One sunny morning last week, I came across this website: The Labia Library.
As you can imagine, this isn't a library of books about labias, but instead is a collection of pictures of women's genitals to reassure women who may be wondering if their vagina is 'normal' or not.
As I logged on, I let out an involuntary squeak.
I felt really uncomfortable looking at this, and wanted to immediately clamp my hands over my eyes. Then I wondered if the problem was me, not these velfies (or vaggies?) that these women had taken behind closed doors.
Perhaps I just had a major problem with close-crop labias, and maybe this was the harbinger of some much deeper body image issue.
After all, it has taken a long time to overcome my body shyness that I blame on being Asian and therefore genetically prudish and conservative. While this may seem blatantly stereotypical, I can count on one hand the number of Asian women I've seen stripping off in the gym changing room (make that one pinkie).
And don't get me started on bikinis - we tend to wear the fugly Speedo one-piece numbers rather than a twinset. It took me to the age of 25 to have the confidence to wear one, ironically missing out on my peak years back when I didn't have to work out to get a flat tummy.
But I digress.
In a bid to overcome my cultural shackles, I decided to be more open and to care less about what other people thought. Maybe I would've even 'checked out a book' at the Labia Library had the following not happened.
I went for my first ever colposcopy appointment a few years ago - for the uninitiated, it's a pre cancer-screening to monitor the HPV virus - sort of like an extended smear test but with a vag-cam that shows your cervix up close and personal.

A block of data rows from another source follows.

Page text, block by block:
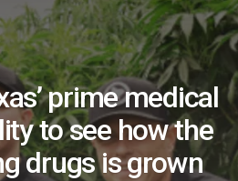
prime medical
to see how the
drugs is grown
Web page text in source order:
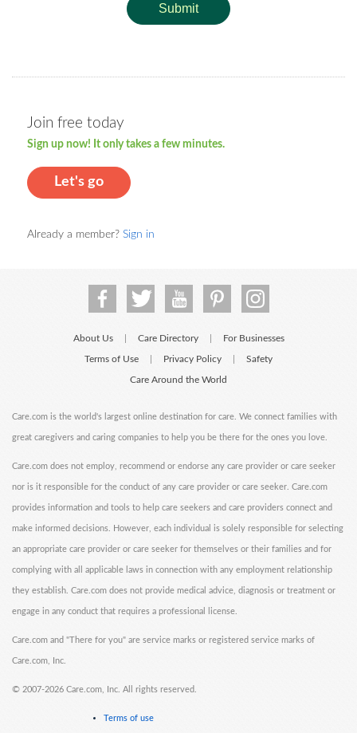
Submit
Join free today
Sign up now! It only takes a few minutes.
Let's go
Already a member? Sign in
About Us Care Directory For Businesses
Terms of Use Privacy Policy Safety
Care Around the World
Care.com is the world's largest online destination for care. We connect families with
great caregivers and caring companies to help you be there for the ones you love.
Care.com does not employ, recommend or endorse any care provider or care seeker
nor is it responsible for the conduct of any care provider or care seeker. Care.com
provides information and tools to help care seekers and care providers connect and
make informed decisions. However, each individual is solely responsible for selecting
an appropriate care provider or care seeker for themselves or their families and for
complying with all applicable laws in connection with any employment relationship
they establish. Care.com does not provide medical advice, diagnosis or treatment or
engage in any conduct that requires a professional license.
Care.com and "There for you" are service marks or registered service marks of
Care.com, Inc.
© 2007-2026 Care.com, Inc. All rights reserved.
Terms of use

The doctor asked: "Would you like to look at your cervix?"
I smiled and said firmly: "Thanks, but no thanks."
She asked me a few more times and then said: "It's really quite beautiful."
Now, dear reader, there are lots of things I consider to be beautiful.
Puppies, a double rainbow, blossoms in the middle of spring.
But my cervix ain't one of them. Frankly, I was aghast. There it was, pulsing away, tissue, goop and all, and I don't feel that because I got to look at it, we have a better relationship. I'm convinced that one day it is going to grow eyes and become sentient, issuing orders from below deck.
In fact, I was quite resentful that I clearly stated that I didn't want to look at it, but the doctor almost shamed me into it, as if I wasn't accepting of my own body.
A few months ago, I came across the Beautiful Cervix website that is meant to make women less insecure about their own cervixes. I admired the principle but still found the site gross to look at. A few months after that I had another colposcopy appointment where again the doctor suggested looking at my cervix and I had to say about five times in an increasingly high-pitched and screechy voice that I JUST DIDN'T WANT TO.
Since then, what I've worked out is this.
I think it's really important that a la Judy Blume and Sex and the City, young girls acquaint themselves with what's going on down there because a) there's a lot to learn b) it's tucked away like origami and c) some cancers eg vulval do present symptoms that are evident to the eye.
Also if you don't, you end up having a situation like Orange Is the New Black where half the inmates thought the 'pee-hole' was also the vagina.
However, what I don't like is this guilt-trip, from the doctors examining me or other people who find it weird that I wouldn't want to look at pages of vaginas. Or worse, that in some way this makes me weird.
If I don't feel the need to look at rows upon rows of sphincters to be comfortable with my digestive movements, then quite honestly, I think the same principle should apply to the front of house.